# SLH show brag :) how did everyone do?



## Vixxen (Jan 13, 2009)

well today was the SLH show and sadly i could not take my young female due to her injuring her tail but my big lad made up for that! today he won his 3rd grand in a strong class of 9 and was made up to Grand Premier, he then won best of breed, a 1st, 2nd and 3rd in misc classes and then Best In Show Norwegian Neuter! (he was overall BIS at the breed show a few weeks ago so this is great!)

how did everyone else do?!


----------



## Jonescat (Feb 5, 2012)

Congrats! Good to see he hasn't lost his looks in the last few weeks!


----------



## dexter (Nov 29, 2008)

Well done! Lovely rosettes xx


----------



## Donskie (Feb 2, 2011)

Congrats on your good day, was lovely show despite the hall being very warm. We had a good day too, will post later with our results.

Well Done :thumbup:


----------



## lymorelynn (Oct 4, 2008)

Looking gorgeous :001_wub:
Congratulations on the great results :thumbup1:


----------



## jo-pop (May 27, 2011)

Congratulations!
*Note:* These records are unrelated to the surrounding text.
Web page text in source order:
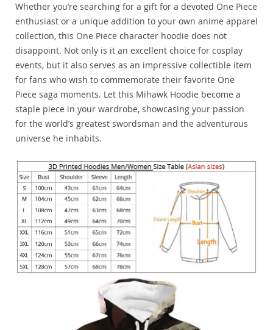
Whether you’re searching for a gift for a devoted One Piece
enthusiast or a unique addition to your own anime apparel
collection, this One Piece character hoodie does not
disappoint. Not only is it an excellent choice for cosplay
events, but it also serves as an impressive collectible item
for fans who wish to commemorate their favorite One
Piece saga moments. Let this Mihawk Hoodie become a
staple piece in your wardrobe, showcasing your passion
for the world’s greatest swordsman and the adventurous
universe he inhabits.
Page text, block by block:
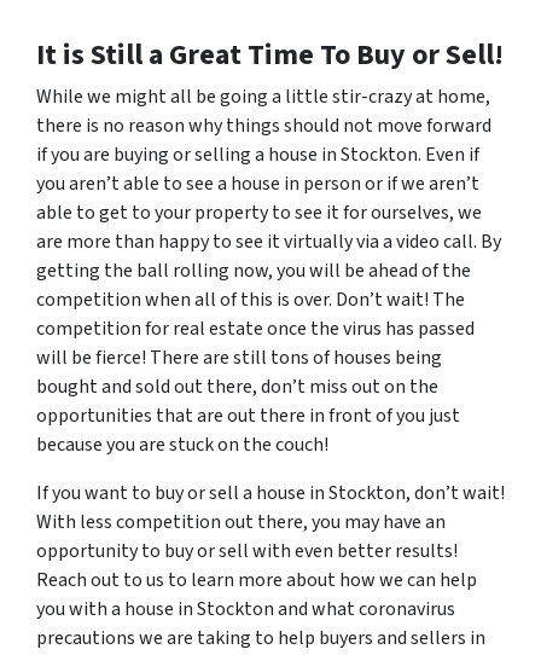
It is Still a Great Time To Buy or Sell!
While we might all be going a little stir-crazy at home,
there is no reason why things should not move forward
if you are buying or selling a house in Stockton. Even if
you aren’t able to see a house in person or if we aren’t
able to get to your property to see it for ourselves, we
are more than happy to see it virtually via a video call. By
getting the ball rolling now, you will be ahead of the
competition when all of this is over. Don’t wait! The
competition for real estate once the virus has passed
will be fierce! There are still tons of houses being
bought and sold out there, don’t miss out on the
opportunities that are out there in front of you just
because you are stuck on the couch!
If you want to buy or sell a house in Stockton, don’t wait!
With less competition out there, you may have an
opportunity to buy or sell with even better results!
Reach out to us to learn more about how we can help
you with a house in Stockton and what coronavirus
precautions we are taking to help buyers and sellers in
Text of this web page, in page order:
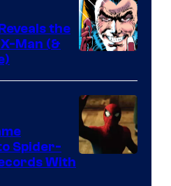
DC
Comics
Courtesy
of
Marvel
Comics
the
Man (&
Spider-
With
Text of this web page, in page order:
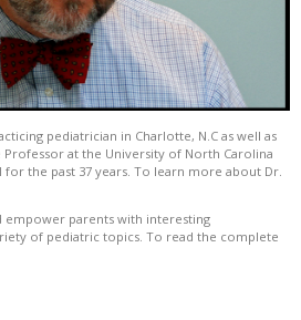
pediatrician in Charlotte, N.C as well as
Professor at the University of North Carolina
the past 37 years. To learn more about Dr.
empower parents with interesting
of pediatric topics. To read the complete
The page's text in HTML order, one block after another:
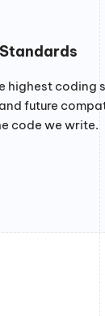
highest coding
future
code we write.
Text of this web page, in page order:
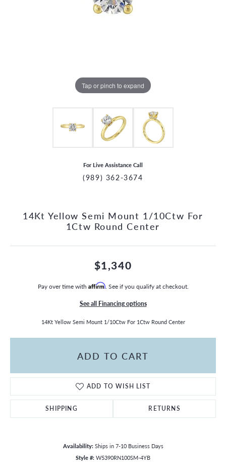
Tap or pinch to expand
For Live Assistance Call
(989) 362-3674
14Kt Yellow Semi Mount 1/10Ctw For
1Ctw Round Center
$1,340
Pay over time with Affirm. See if you qualify at checkout.
See all Financing options
14Kt Yellow Semi Mount 1/10Ctw For 1Ctw Round Center
ADD TO CART
ADD TO WISH LIST
SHIPPING RETURNS
Availability: Ships in 7-10 Business Days
Style #: W5390RN100SM-4YB
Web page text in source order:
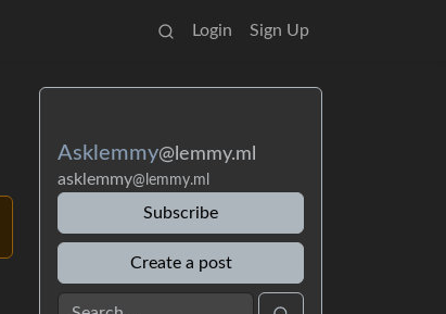
Login Sign Up
Asklemmy@lemmy.ml
asklemmy@lemmy.ml
Subscribe
Create a post
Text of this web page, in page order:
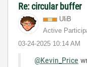
Re: circular buffer
UliB
Active
‎03-24-2025 10:14 AM
@Kevin_Price

He's flying high at the moment! Good work, hope it continues


----------



## MCWillow (Aug 26, 2011)

Wow! He is stunning - well done :thumbup:


----------



## Kattkinkatt (Sep 13, 2011)

Hey well done!


----------



## jenny armour (Feb 28, 2010)

congratulations


----------



## raggs (Aug 3, 2008)

what a fantastic day you had, well done, well deserved..........Chris.


----------



## Cazzer (Feb 1, 2010)

many congratulations!!!


----------